首页> 重点归纳 > AMC数学竞赛真题2016年B 13-14

AMC数学竞赛真题2016年B 13-14

2018-11-28 重点归纳

AMC10数学竞赛是美国高中数学竞赛中的一项，是针对高中一年级及初中三年级学生的数学测试，该竞赛开始于2000年，分A赛和B赛，于每年的2月初和2月中举行，学生可任选参加一项即可。不管是对高校申请还是今后在数学领域的发展都极其有利！那么接下来跟随小编来看一下AMC10数学竞赛真题以及官方解答吧：

Problem 13

At Megapolis Hospital one year, multiple-birth statistics were as follows: Sets of twins, triplets, and quadruplets accounted for $1000$ of the babies born. There were four times as many sets of triplets as sets of quadruplets, and there was three times as many sets of twins as sets of triplets. How many of these $1000$ babies were in sets of quadruplets?

$\textbf{(A)}\ 25\qquad\textbf{(B)}\ 40\qquad\textbf{(C)}\ 64\qquad\textbf{(D)}\ 100\qquad\textbf{(E)}\ 160$

Solution

We can set up a system of equations where $a$ is the sets of twins, $b$ is the sets of triplets, and $c$ is the sets of quadruplets.

$amc10数学竞赛报名$

Solving for $c$ and $a$ in the second and third equations and substituting into the first equation yields

$\begin{split} 2 (3b) + 3b + 4 (0.25b) & = 1000 \\ 6b + 3b + b & = 1000 \\ b & = 100 \end{split}$

Since we are trying to find the number of babies and NOT the number of sets of quadruplets, the solution is not $c$ , but rather $4c$ . Therefore, we strategically use the second initial equation to realize that $b$ $=$ $4c$ , leaving us with the number of babies born as quadruplets equal to $\boxed{\textbf{(D)}\ 100}$ .

Alternative Solution

Say there are $12x$ sets of twins, $4x$ sets of triplets, and $x$ sets of quadruplets. That's $12x\cdot2=24x$ twins, $4x\cdot3=12x$ triplets, and $x\cdot4=4x$ quadruplets.
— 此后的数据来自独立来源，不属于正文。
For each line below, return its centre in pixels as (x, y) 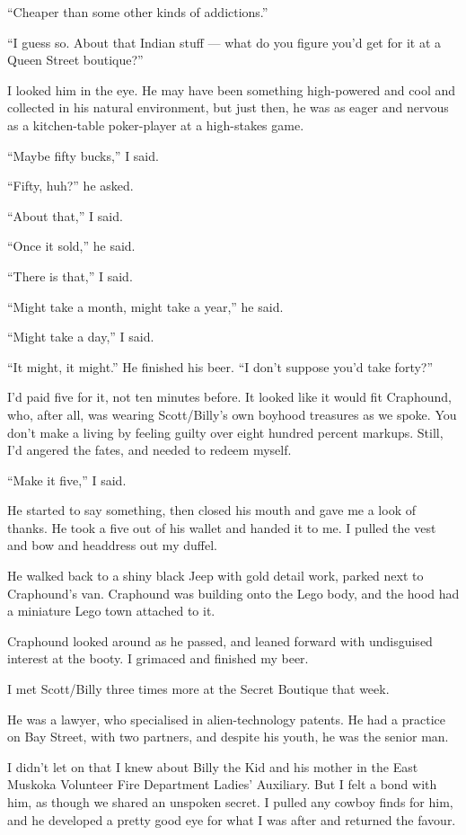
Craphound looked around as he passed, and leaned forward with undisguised (220, 640)
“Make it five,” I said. (67, 480)
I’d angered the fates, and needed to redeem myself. (149, 450)
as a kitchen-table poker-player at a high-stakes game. (156, 124)
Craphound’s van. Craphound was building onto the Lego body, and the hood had (233, 593)
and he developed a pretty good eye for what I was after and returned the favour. (232, 819)
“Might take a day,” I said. (81, 337)
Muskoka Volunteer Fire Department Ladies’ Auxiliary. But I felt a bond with (222, 784)
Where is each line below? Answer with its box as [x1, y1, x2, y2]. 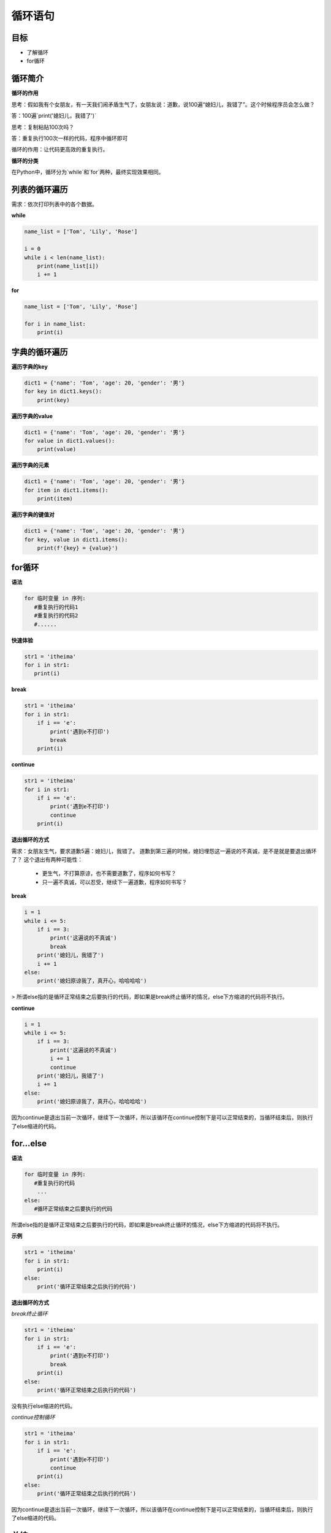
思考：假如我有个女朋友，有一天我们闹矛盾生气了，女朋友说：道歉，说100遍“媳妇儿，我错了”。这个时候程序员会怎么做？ [11, 101, 315, 108]
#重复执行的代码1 [34, 603, 78, 610]
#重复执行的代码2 [34, 612, 78, 619]
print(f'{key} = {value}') [37, 545, 119, 551]
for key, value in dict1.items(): [24, 536, 128, 543]
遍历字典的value [11, 412, 53, 419]
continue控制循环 [11, 1413, 55, 1421]
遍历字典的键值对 [11, 511, 55, 518]
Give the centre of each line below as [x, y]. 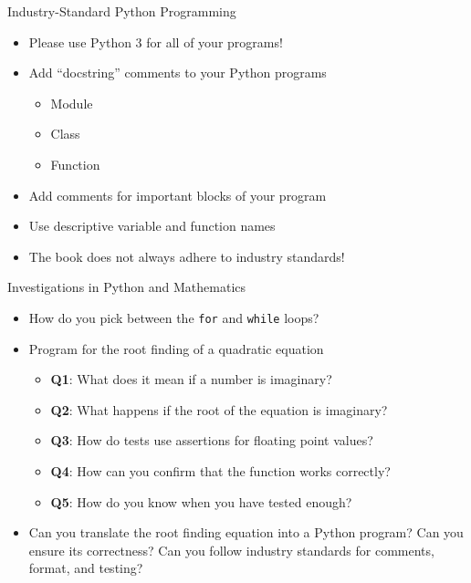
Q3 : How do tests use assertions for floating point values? [212, 440]
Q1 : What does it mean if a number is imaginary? [191, 379]
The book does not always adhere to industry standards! [187, 256]
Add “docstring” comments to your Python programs [178, 73]
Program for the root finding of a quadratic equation [176, 348]
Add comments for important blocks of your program [178, 195]
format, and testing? [86, 568]
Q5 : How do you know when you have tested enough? [201, 501]
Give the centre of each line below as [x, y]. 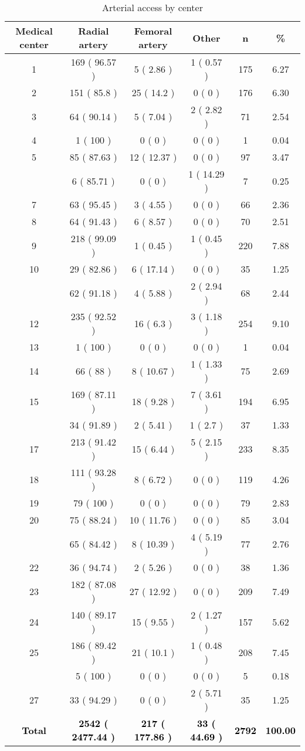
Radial [94, 31]
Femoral [153, 31]
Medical [34, 31]
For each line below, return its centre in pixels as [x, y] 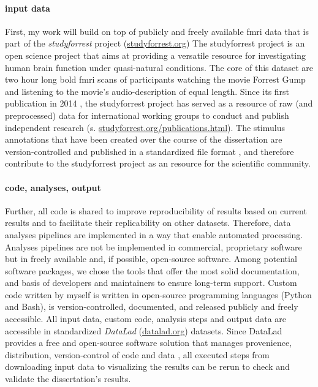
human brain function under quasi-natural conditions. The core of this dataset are [159, 67]
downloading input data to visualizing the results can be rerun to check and [147, 366]
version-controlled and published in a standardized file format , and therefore [150, 151]
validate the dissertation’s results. [68, 379]
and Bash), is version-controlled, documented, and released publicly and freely [152, 306]
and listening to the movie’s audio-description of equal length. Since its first [147, 91]
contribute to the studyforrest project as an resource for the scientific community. [158, 163]
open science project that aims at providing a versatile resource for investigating [155, 55]
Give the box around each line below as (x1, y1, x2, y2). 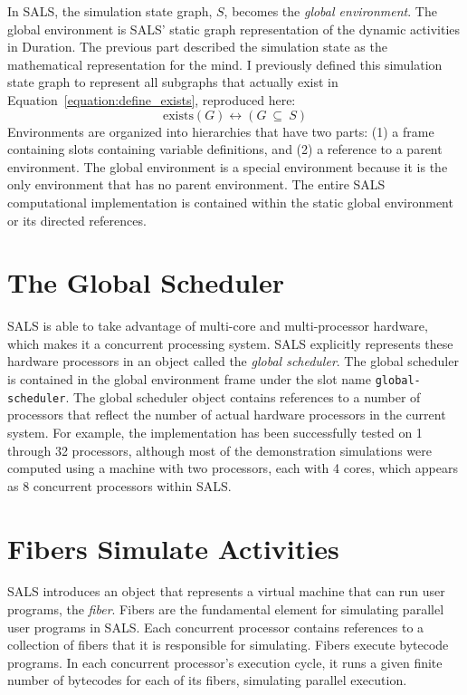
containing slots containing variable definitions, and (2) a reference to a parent (7, 140, 443, 159)
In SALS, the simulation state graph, (7, 2, 213, 20)
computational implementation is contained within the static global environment (7, 192, 453, 211)
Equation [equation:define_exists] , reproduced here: (7, 90, 296, 109)
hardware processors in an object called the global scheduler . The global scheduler (7, 352, 459, 371)
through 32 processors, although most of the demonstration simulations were (7, 440, 432, 459)
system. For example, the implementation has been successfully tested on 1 (7, 422, 423, 441)
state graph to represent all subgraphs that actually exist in (7, 72, 338, 92)
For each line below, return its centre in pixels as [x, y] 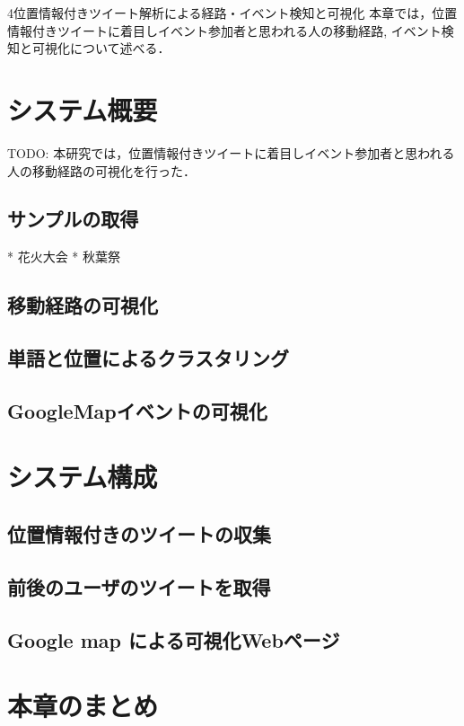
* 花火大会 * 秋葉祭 [64, 257]
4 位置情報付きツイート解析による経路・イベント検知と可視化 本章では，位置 [232, 13]
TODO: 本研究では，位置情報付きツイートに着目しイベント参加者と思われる [231, 152]
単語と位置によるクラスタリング [148, 358]
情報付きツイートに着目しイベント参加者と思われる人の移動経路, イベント [224, 30]
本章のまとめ [83, 706]
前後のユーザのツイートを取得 [139, 586]
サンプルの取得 [73, 219]
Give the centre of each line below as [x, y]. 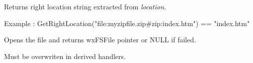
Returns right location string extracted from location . [85, 6]
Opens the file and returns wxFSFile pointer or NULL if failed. [100, 40]
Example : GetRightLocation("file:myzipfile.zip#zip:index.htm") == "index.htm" [127, 23]
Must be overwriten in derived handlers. [65, 56]
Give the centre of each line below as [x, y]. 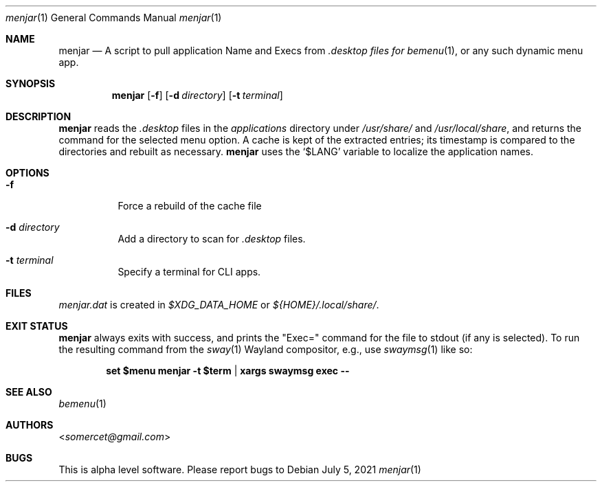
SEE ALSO [29, 392]
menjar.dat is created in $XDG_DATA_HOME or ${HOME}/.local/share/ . [219, 305]
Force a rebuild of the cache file [190, 206]
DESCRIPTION [38, 116]
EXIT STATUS [37, 326]
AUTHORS [30, 425]
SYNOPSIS [31, 83]
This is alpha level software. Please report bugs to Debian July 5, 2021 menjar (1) [240, 469]
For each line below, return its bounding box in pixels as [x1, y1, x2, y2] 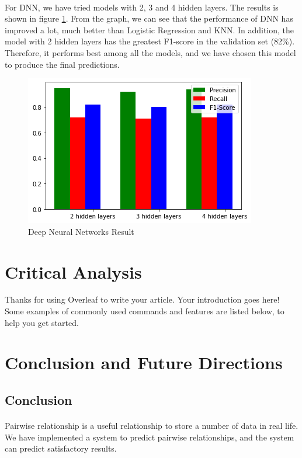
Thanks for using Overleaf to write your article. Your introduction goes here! [5, 293, 280, 306]
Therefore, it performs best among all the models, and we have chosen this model [5, 46, 296, 58]
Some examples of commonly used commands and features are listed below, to [5, 305, 284, 317]
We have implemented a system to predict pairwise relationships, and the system [5, 431, 294, 443]
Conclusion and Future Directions [5, 351, 283, 374]
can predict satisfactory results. [5, 442, 117, 454]
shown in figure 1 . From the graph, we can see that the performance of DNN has [5, 12, 293, 25]
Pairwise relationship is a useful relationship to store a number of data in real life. [5, 419, 298, 431]
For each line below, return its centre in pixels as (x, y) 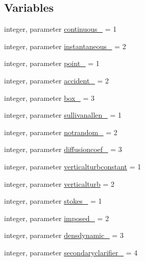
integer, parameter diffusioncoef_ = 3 (63, 149)
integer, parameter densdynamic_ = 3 (64, 235)
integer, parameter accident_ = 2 (57, 80)
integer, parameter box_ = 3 (50, 97)
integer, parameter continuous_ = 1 (61, 29)
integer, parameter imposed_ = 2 (57, 218)
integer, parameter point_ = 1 (52, 63)
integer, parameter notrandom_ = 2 (61, 132)
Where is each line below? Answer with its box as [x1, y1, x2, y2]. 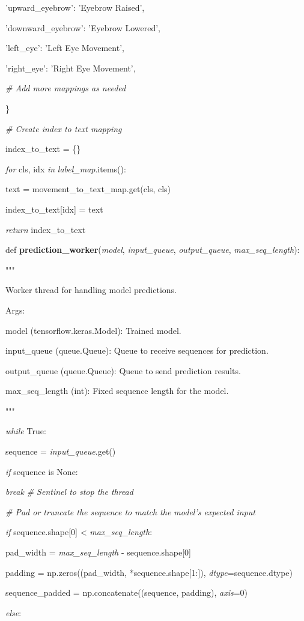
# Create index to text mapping [5, 122, 122, 135]
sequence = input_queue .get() [5, 445, 116, 458]
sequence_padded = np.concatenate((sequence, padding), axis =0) [5, 586, 248, 599]
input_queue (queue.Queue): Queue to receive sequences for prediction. [5, 344, 269, 357]
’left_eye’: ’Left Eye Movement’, [5, 41, 124, 54]
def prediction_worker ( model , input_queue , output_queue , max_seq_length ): [5, 243, 300, 256]
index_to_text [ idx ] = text [5, 202, 103, 215]
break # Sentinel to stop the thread [5, 485, 133, 498]

A tenth of the babies are quadruplets and that's $\frac{1}{10}(1000)=\boxed{\textbf{(D) }100}$

Problem 14

How many squares whose sides are parallel to the axes and whose vertices have coordinates that are integers lie entirely within the region bounded by the line $y=\pi x$ , the line $y=-0.1$ and the line $x=5.1?$

$美国数学竞赛amc网站$

Solution 1

The region is a right triangle which contains the following lattice points: $(0,0); (1,0)-(1,3); (2,0)-(2,6); (3,0)-(3,9); (4,0)-(4,12); (5,0)-(5,15)$

$amc数学竞赛报名官网$

Squares $1\times 1$ : Suppose that the top-right corner is $(x,y)$ , with $2\le x\le 5$ . Then to include all other corners, we need $1\le y\le 3(x-1)$ . This produces $3+6+9+12=30$ squares.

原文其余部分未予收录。